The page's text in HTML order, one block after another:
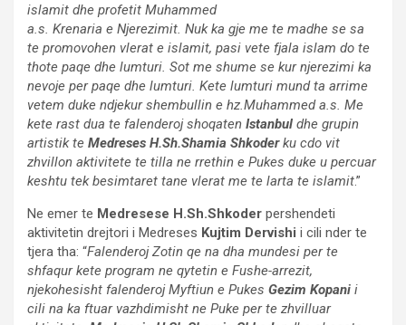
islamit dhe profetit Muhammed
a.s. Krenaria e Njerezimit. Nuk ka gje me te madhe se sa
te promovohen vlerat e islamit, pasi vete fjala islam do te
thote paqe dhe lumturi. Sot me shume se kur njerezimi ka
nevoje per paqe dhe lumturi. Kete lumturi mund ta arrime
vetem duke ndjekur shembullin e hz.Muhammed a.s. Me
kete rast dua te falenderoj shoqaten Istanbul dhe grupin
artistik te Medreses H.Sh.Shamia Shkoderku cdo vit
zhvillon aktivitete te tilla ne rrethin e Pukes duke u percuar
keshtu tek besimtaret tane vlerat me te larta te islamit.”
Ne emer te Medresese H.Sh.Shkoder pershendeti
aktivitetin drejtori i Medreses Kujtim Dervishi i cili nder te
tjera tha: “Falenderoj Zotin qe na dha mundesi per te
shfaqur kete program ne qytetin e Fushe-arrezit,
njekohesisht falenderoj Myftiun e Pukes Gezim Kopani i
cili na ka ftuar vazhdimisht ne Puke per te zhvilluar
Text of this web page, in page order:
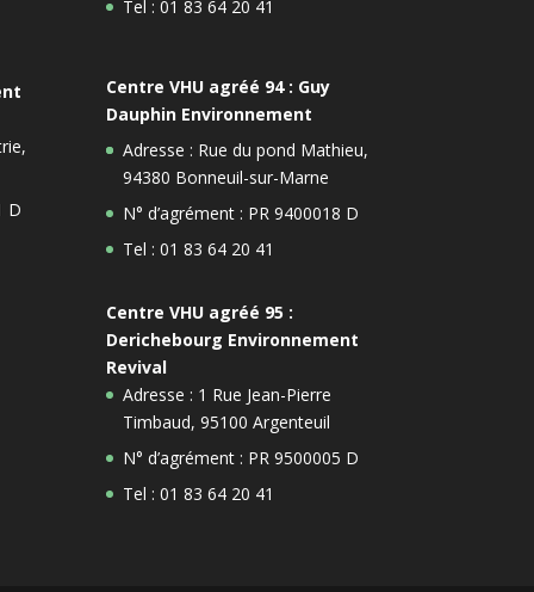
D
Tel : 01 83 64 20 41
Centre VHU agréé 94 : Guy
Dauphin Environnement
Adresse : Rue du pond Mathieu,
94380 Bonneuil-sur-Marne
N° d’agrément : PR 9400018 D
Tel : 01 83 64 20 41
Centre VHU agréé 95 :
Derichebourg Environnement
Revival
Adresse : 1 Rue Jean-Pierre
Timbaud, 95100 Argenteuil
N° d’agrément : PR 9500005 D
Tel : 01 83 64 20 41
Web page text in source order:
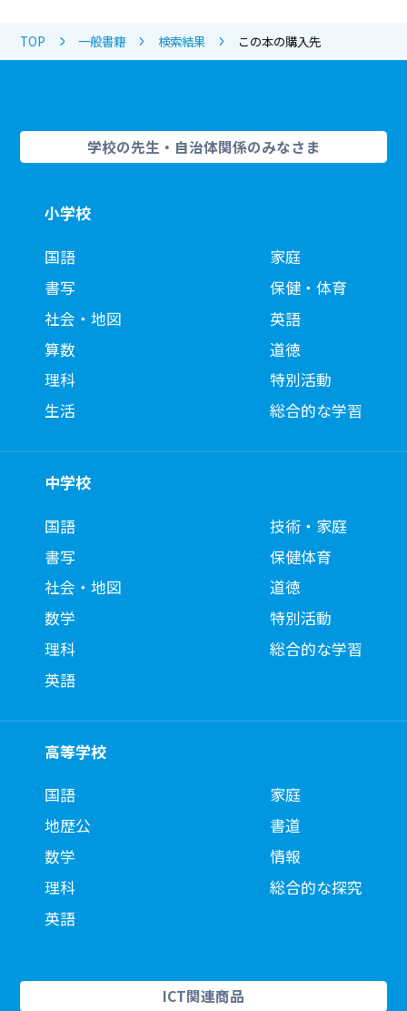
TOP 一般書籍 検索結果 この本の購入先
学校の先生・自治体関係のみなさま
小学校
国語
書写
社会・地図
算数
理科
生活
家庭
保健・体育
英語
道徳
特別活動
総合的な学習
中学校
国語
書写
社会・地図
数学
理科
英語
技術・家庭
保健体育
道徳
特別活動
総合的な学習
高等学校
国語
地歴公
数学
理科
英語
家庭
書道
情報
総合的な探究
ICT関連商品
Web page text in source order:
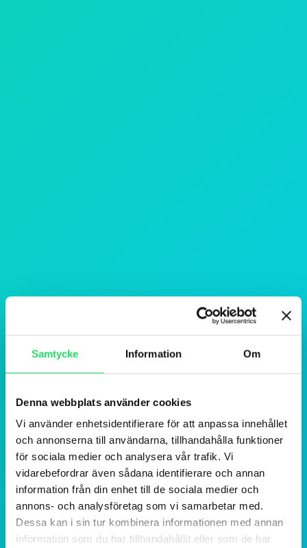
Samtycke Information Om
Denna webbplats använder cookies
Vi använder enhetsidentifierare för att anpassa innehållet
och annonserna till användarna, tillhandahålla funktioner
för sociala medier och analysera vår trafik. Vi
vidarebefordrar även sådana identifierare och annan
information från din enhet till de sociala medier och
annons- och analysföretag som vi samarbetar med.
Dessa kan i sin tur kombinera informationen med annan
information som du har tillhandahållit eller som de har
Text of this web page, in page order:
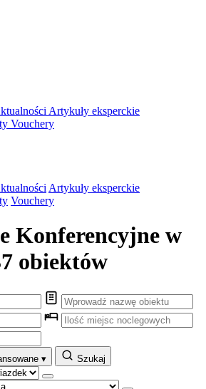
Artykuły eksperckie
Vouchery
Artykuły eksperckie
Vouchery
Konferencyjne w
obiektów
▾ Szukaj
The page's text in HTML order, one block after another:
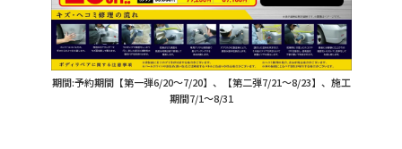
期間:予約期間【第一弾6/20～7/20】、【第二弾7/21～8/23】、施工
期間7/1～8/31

*-*-*

[WHAT IS REQUIRED]:
Filter the material above down to the lines that hold the word "Centre".

[RESULT OF THIS TASK]:
Centre VHU agréé 94 : Guy
Centre VHU agréé 95 :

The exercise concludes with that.